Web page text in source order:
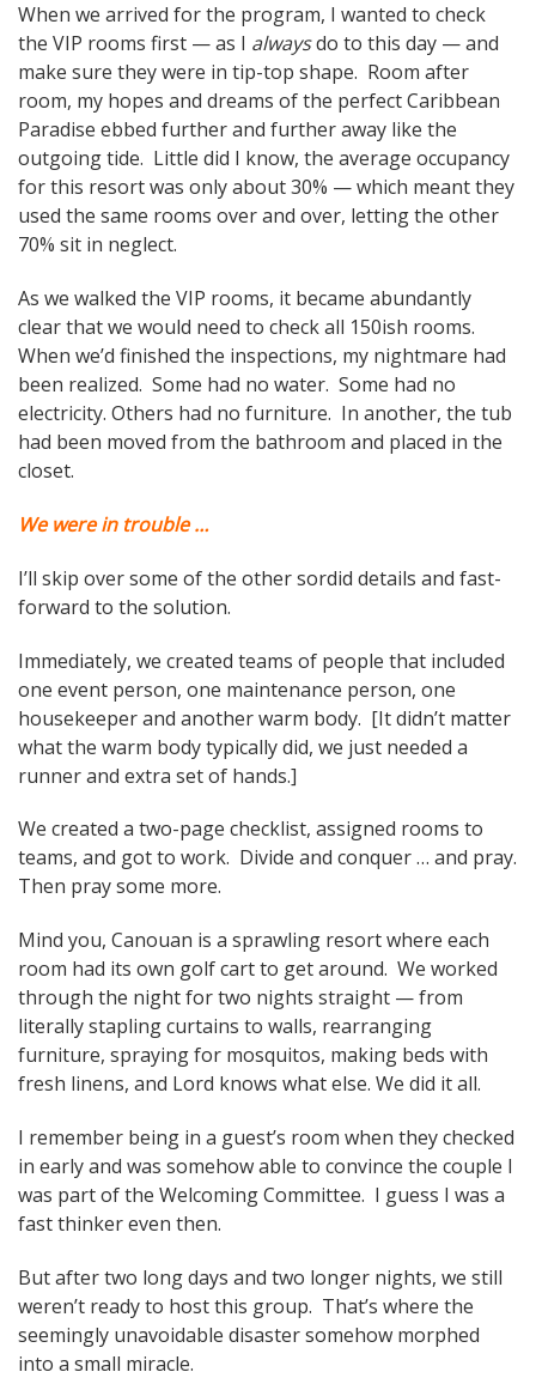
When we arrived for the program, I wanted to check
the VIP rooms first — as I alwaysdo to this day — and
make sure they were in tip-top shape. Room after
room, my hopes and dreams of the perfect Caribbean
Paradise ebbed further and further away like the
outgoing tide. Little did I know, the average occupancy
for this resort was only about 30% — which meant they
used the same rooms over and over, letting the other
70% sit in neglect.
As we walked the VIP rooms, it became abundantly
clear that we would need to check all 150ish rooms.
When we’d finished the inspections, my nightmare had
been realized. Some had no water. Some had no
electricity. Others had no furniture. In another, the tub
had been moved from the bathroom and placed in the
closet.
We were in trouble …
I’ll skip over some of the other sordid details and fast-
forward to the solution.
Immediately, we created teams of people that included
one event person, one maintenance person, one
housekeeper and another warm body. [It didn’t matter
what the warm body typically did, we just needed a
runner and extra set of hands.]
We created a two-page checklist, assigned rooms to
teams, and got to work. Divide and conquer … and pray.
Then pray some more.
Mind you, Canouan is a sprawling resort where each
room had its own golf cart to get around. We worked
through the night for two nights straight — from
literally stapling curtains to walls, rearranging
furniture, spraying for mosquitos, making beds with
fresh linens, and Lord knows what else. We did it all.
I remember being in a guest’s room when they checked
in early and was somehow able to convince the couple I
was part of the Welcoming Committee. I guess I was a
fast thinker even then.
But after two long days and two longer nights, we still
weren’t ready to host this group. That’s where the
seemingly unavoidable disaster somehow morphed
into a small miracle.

═══

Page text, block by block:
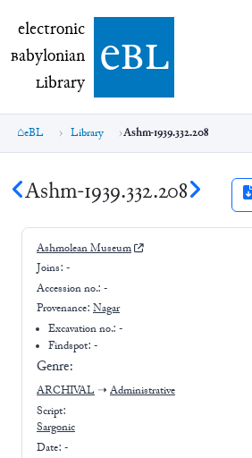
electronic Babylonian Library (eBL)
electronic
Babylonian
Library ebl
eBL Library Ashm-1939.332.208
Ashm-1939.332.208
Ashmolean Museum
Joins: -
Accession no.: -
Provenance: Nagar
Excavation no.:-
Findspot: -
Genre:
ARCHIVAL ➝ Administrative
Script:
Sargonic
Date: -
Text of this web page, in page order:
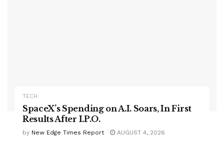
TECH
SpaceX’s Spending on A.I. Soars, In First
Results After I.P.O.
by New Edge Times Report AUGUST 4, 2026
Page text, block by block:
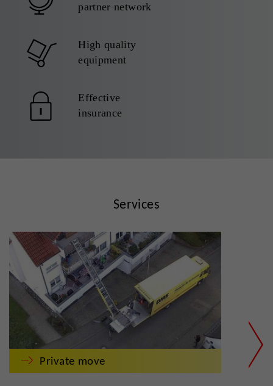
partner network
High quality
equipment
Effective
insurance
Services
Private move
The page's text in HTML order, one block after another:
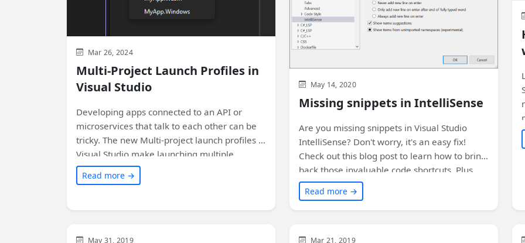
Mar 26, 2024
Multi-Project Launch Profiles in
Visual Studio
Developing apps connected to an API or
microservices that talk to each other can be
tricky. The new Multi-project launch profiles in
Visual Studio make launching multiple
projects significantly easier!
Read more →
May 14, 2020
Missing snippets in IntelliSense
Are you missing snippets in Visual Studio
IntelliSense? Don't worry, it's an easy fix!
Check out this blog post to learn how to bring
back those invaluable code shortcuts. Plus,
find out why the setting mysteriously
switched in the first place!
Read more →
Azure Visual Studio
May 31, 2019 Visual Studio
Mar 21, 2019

═══

**TASK OBJECTIVE**:
Send back an exact copy of only the lines from the line with "had been moved" up to and including the line with "what the warm" in the data above.

**FINISHED EXERCISE**:
had been moved from the bathroom and placed in the
closet.
We were in trouble …
I’ll skip over some of the other sordid details and fast-
forward to the solution.
Immediately, we created teams of people that included
one event person, one maintenance person, one
housekeeper and another warm body. [It didn’t matter
what the warm body typically did, we just needed a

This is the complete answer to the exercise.